In these prior arts, to obtain a structure of high diffraction efficiency over a wide wavelength range, two materials are used in combination, those having relatively low and high dispersion respectively. Specifically, in JP09-127321A, BMS81 (nd=1.64, νd=60.1: from Ohara Inc.) is used as a material of low dispersion and a plastic optical material PC (nd=1.58, νd=30.5: from Teijin Chemicals Ltd.) is used as a material of high dispersion. Similarly, in JP09-127322A, LaL14 (nd=1.698, νd=55.5: from Ohara Inc.), acrylic resin (nd=1.49, νd=57.7), Cytop (nd=1.34149, νd=93.8: from Asahi Glass Co., Ltd.) are used as a material low in dispersion, and a plastic optical material PC (nd=1.58, νd=30.5: from Teijin Chemicals Ltd.) as a material high in dispersion. In JP11-044808A and JP11-044810A, C001 (nd=1.525, νd=50.8: from Dai-Nippon Ink and Chemical Industry Co., Ltd.) and PMMA (nd=1.4917, νd=57.4), and BMS81 (nd=1.64, νd=60.1: from Ohara Inc.) are used as a material of low dispersion, and a plastic optical material PC (nd=1.58, νd=30.5: from Teijin Chemicals Ltd.) and PS (nd=1.5918, νd=31.1) and the like are used as a material of high dispersion.
The larger is the difference in dispersion between these materials, the higher is the diffraction efficiency and the wider is the field angle of the optical element made thereof. For that purpose, it is necessary to use a material higher in dispersion (smaller in Abbe number); the use of such a material permits precise correction of chromatic aberration.
FIG. 1 is a graph showing the Abbe numbers and refractive indexes of commercially available optical materials. In FIG. 1, the ordinate axis represents the refractive index (nd) and the abscissa axis represents Abbe number (νd).

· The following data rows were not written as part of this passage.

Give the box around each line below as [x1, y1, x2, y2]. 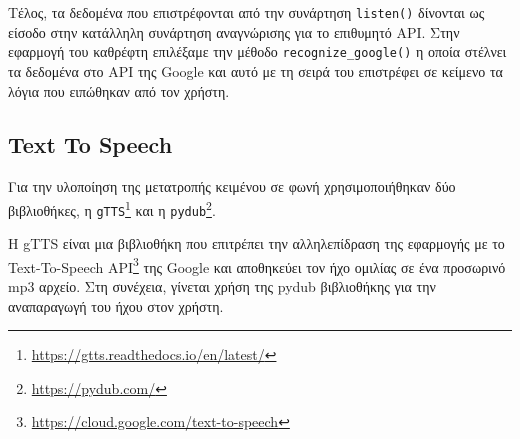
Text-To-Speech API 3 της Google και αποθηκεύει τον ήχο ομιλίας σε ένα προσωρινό [8, 253, 506, 277]
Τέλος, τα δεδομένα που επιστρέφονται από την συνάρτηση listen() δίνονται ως [8, 2, 485, 22]
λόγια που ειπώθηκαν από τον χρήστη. [8, 80, 230, 101]
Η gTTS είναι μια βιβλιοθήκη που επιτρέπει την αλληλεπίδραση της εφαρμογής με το [8, 233, 505, 254]
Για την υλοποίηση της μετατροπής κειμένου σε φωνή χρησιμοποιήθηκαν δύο [8, 176, 456, 197]
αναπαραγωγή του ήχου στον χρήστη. [8, 295, 224, 316]
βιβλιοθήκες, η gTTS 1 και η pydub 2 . [8, 196, 216, 220]
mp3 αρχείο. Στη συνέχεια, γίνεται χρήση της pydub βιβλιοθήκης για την [8, 276, 436, 297]
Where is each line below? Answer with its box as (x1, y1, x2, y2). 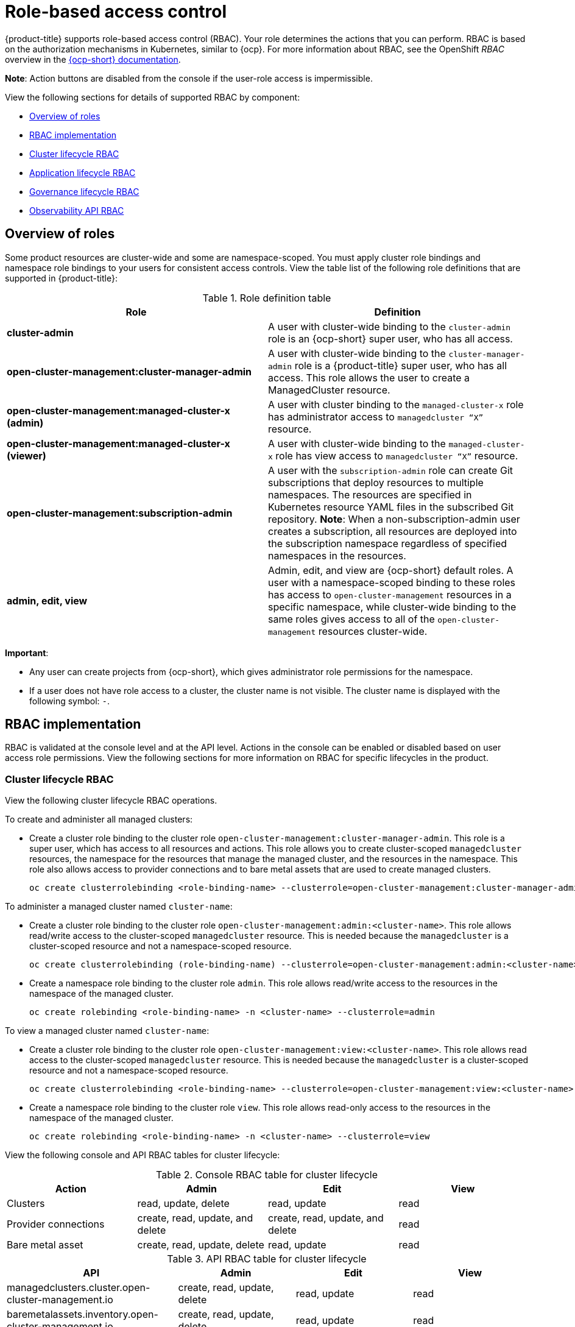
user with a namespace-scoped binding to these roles (268, 576, 516, 589)
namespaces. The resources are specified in (268, 488, 472, 501)
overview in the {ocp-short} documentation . (5, 54, 181, 65)
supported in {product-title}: (5, 272, 118, 283)
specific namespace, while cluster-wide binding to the (268, 600, 517, 613)
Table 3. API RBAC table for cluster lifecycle (167, 1253, 367, 1265)
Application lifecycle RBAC (29, 167, 136, 178)
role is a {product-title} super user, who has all (294, 359, 507, 372)
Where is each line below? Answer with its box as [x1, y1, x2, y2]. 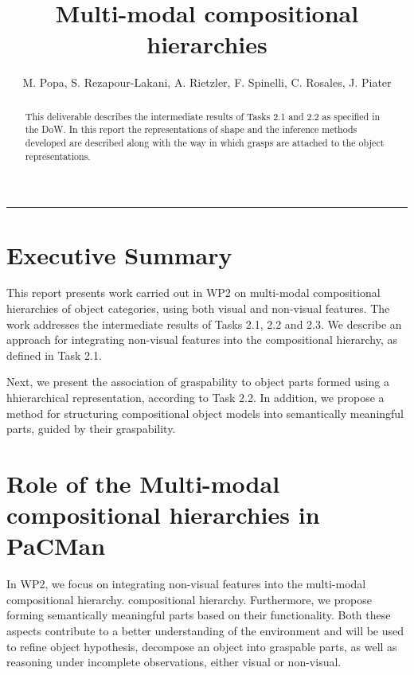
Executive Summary [6, 238, 232, 271]
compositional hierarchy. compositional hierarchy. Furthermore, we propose [6, 591, 372, 607]
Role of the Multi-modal [6, 466, 280, 499]
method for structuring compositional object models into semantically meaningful [6, 404, 404, 421]
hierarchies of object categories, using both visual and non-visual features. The [6, 300, 390, 317]
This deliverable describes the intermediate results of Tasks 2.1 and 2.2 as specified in [25, 109, 381, 123]
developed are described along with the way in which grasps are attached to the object [25, 136, 385, 150]
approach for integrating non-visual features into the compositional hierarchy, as [6, 331, 397, 348]
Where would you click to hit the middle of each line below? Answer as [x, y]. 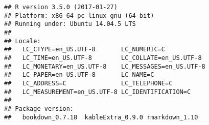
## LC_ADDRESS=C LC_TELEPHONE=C [88, 83]
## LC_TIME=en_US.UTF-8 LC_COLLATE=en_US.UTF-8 [103, 58]
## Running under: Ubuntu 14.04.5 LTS [70, 24]
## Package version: [39, 108]
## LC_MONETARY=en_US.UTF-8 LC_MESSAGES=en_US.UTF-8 [105, 66]
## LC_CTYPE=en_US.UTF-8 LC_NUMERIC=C [85, 50]
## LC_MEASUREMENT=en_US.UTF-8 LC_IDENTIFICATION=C [98, 92]
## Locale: [22, 41]

FIG. 1 includes the optical materials described in the above-mentioned JP09-127321A, JP09-127322A, JP11-044808A and JP11-044810A. As can be see from FIG. 1, the refractive indexes of general optical materials satisfy the condition that nd>−6.667×10−3νd+1.70. Incidentally, the straight line shown in FIG. 1 represents the expression that nd=−6.667×10−3νd+1.70. Among the organic polymer optical materials shown in FIG. 1, polyvinylcarbazole (PVCZ) has the smallest Abbe number of 17.3.

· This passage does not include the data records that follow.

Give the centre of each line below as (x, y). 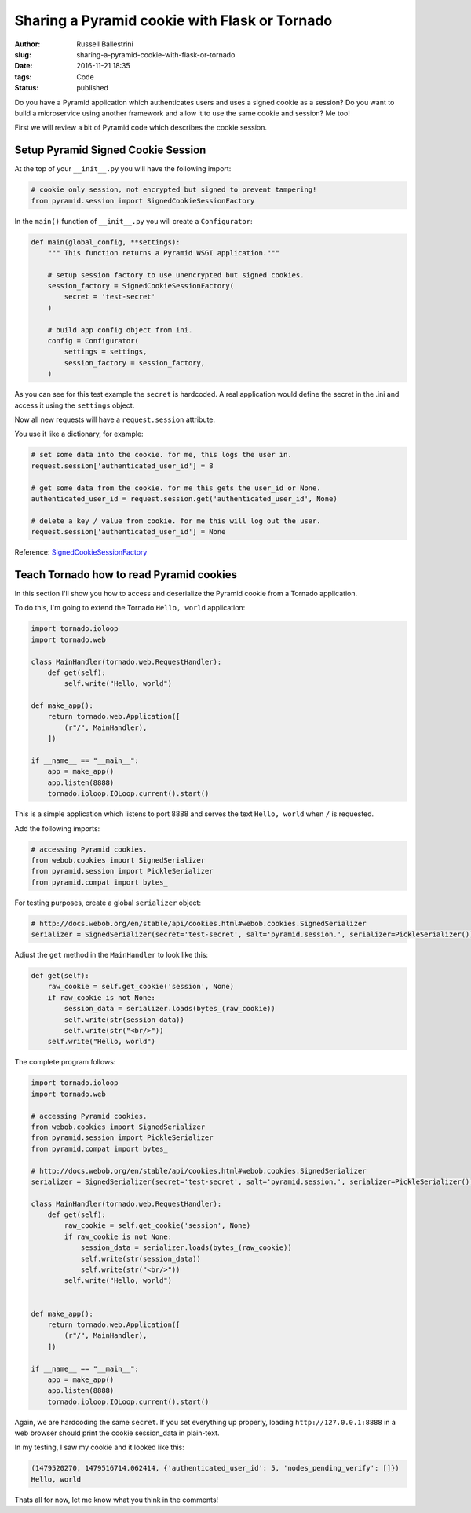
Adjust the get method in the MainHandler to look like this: (111, 955)
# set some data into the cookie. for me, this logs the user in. (161, 455)
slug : (23, 54)
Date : (24, 66)
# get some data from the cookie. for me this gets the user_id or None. (176, 488)
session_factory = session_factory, (135, 363)
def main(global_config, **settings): (106, 242)
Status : (27, 88)
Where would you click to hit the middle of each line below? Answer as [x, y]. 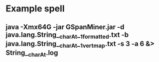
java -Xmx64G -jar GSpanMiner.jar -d [65, 27]
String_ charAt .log [32, 53]
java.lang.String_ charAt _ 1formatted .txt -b [67, 35]
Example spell [35, 9]
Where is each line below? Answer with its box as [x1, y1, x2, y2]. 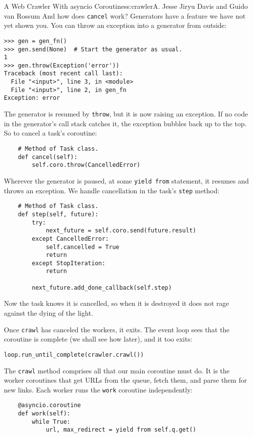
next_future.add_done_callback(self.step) [32, 284, 172, 291]
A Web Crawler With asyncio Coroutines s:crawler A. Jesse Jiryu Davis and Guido [4, 1, 248, 11]
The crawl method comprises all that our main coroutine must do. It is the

However, the mere use of a material high in dispersion (small in Abbe number) is not sufficient for further function improvement of a diffractive optical element because there occurs some partial reduction of the diffraction efficiency in the working wavelength region even if the overall diffraction efficiency in the whole visible region is increased. FIG. 2 is a graph showing the diffraction efficiency of a multilayer diffractive optical element for which polyvinylcarbazole is utilized as the material high in dispersion. In FIG. 2, the ordinate and abscissa axes represent the diffraction efficiency and wavelength, respectively. As FIG. 2 shows, in the working wavelength region (from 400 nm to 700 nm), the diffraction efficiency is as low as in the order of 95% in the regions of 400 to 420 nm and of 630 to 700 nm; particularly, the diffraction efficiency is low in the shorter wavelength region. Accordingly, further improvement is needed.